WHAT IS EXPECTED: Please transcribe the data that follows exactly as given, leaving out every picture.

RECORDS TO USE:
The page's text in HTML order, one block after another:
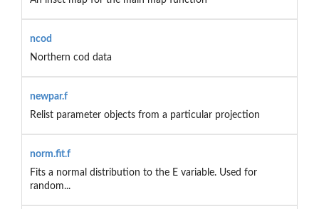
ncod
Northern cod data
newpar.f
Relist parameter objects from a particular projection
norm.fit.f
Fits a normal distribution to the E variable. Used for
random...
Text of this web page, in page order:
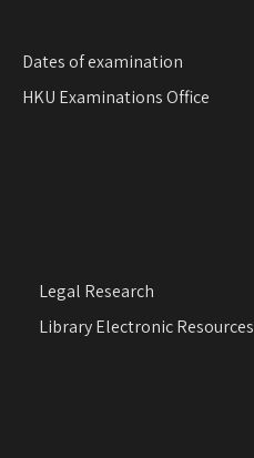
Dates of examination
HKU Examinations Office
Legal Research
Library Electronic Resources
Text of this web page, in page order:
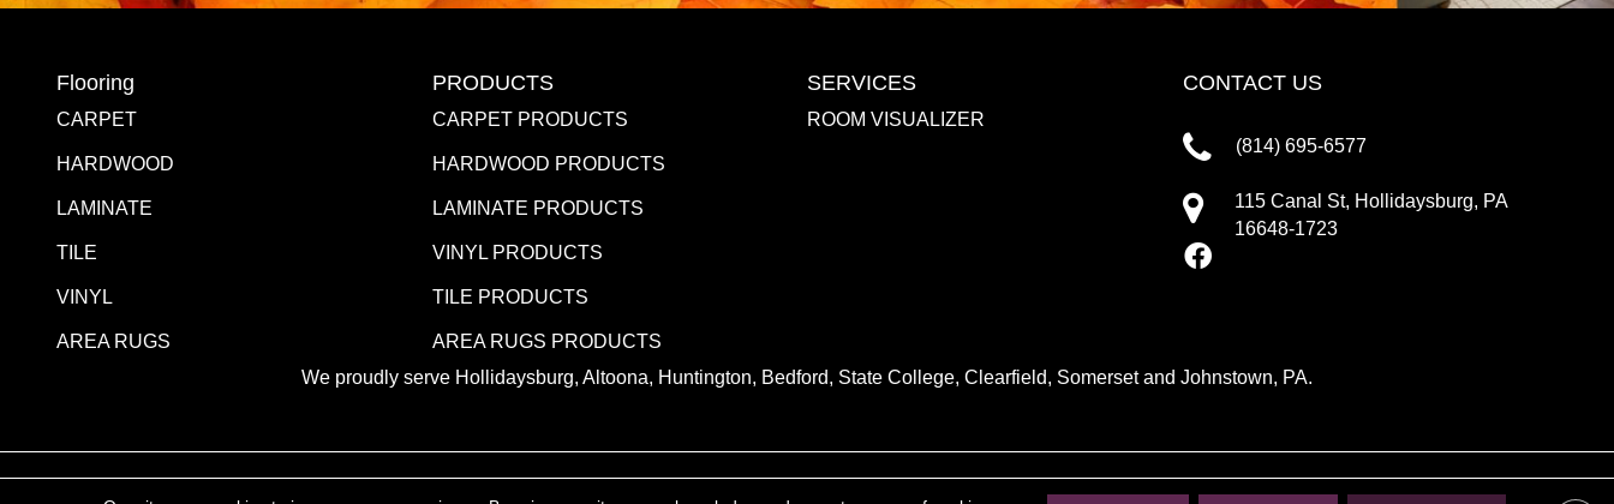
Flooring
CARPET
HARDWOOD
LAMINATE
TILE
VINYL
AREA RUGS
PRODUCTS
CARPET PRODUCTS
HARDWOOD PRODUCTS
LAMINATE PRODUCTS
VINYL PRODUCTS
TILE PRODUCTS
AREA RUGS PRODUCTS
SERVICES
ROOM VISUALIZER
CONTACT US
(814) 695-6577
115 Canal St, Hollidaysburg, PA
16648-1723
We proudly serve Hollidaysburg, Altoona, Huntington, Bedford, State College, Clearfield, Somerset and Johnstown, PA.
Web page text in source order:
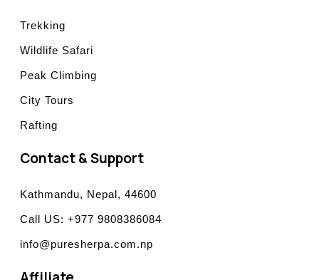
Trekking
Wildlife Safari
Peak Climbing
City Tours
Rafting
Contact & Support
Kathmandu, Nepal, 44600
Call US: +977 9808386084
info@puresherpa.com.np
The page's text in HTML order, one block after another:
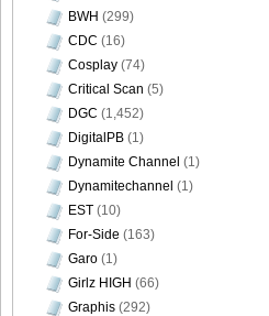
BWH (299)
CDC (16)
Cosplay (74)
Critical Scan (5)
DGC (1,452)
DigitalPB (1)
Dynamite Channel (1)
Dynamitechannel (1)
EST (10)
For-Side (163)
Garo (1)
Girlz HIGH (66)
Graphis (292)
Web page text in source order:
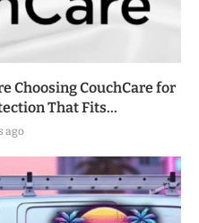
Choosing CouchCare for
That Fits...
ago
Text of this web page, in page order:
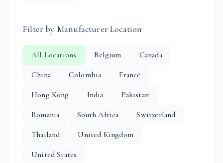
Filter by Manufacturer Location
All Locations Belgium
Canada
China
Colombia
France
Hong Kong
India
Pakistan
Romania
South Africa
Switzerland
Thailand
United Kingdom
United States
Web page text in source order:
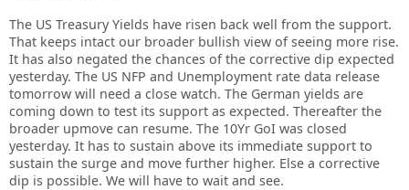
The US Treasury Yields have risen back well from the support.
That keeps intact our broader bullish view of seeing more rise.
It has also negated the chances of the corrective dip expected
yesterday. The US NFP and Unemployment rate data release
tomorrow will need a close watch. The German yields are
coming down to test its support as expected. Thereafter the
broader upmove can resume. The 10Yr GoI was closed
yesterday. It has to sustain above its immediate support to
sustain the surge and move further higher. Else a corrective
dip is possible. We will have to wait and see.

ANSWER FOR THE TASK:
The page's text in HTML order, one block after another:
ncod
Northern cod data
newpar.f
Relist parameter objects from a particular projection
norm.fit.f
Fits a normal distribution to the E variable. Used for
random...
Text of this web page, in page order:
Dates of examination
HKU Examinations Office
Legal Research
Library Electronic Resources
Text of this web page, in page order:
Flooring
CARPET
HARDWOOD
LAMINATE
TILE
VINYL
AREA RUGS
PRODUCTS
CARPET PRODUCTS
HARDWOOD PRODUCTS
LAMINATE PRODUCTS
VINYL PRODUCTS
TILE PRODUCTS
AREA RUGS PRODUCTS
SERVICES
ROOM VISUALIZER
CONTACT US
(814) 695-6577
115 Canal St, Hollidaysburg, PA
16648-1723
We proudly serve Hollidaysburg, Altoona, Huntington, Bedford, State College, Clearfield, Somerset and Johnstown, PA.
Web page text in source order:
Trekking
Wildlife Safari
Peak Climbing
City Tours
Rafting
Contact & Support
Kathmandu, Nepal, 44600
Call US: +977 9808386084
info@puresherpa.com.np
The page's text in HTML order, one block after another:
BWH (299)
CDC (16)
Cosplay (74)
Critical Scan (5)
DGC (1,452)
DigitalPB (1)
Dynamite Channel (1)
Dynamitechannel (1)
EST (10)
For-Side (163)
Garo (1)
Girlz HIGH (66)
Graphis (292)
Web page text in source order:
Choosing CouchCare for
That Fits...
ago
Text of this web page, in page order:
Filter by Manufacturer Location
All Locations Belgium
Canada
China
Colombia
France
Hong Kong
India
Pakistan
Romania
South Africa
Switzerland
Thailand
United Kingdom
United States
Web page text in source order:
The US Treasury Yields have risen back well from the support.
That keeps intact our broader bullish view of seeing more rise.
It has also negated the chances of the corrective dip expected
yesterday. The US NFP and Unemployment rate data release
tomorrow will need a close watch. The German yields are
coming down to test its support as expected. Thereafter the
broader upmove can resume. The 10Yr GoI was closed
yesterday. It has to sustain above its immediate support to
sustain the surge and move further higher. Else a corrective
dip is possible. We will have to wait and see.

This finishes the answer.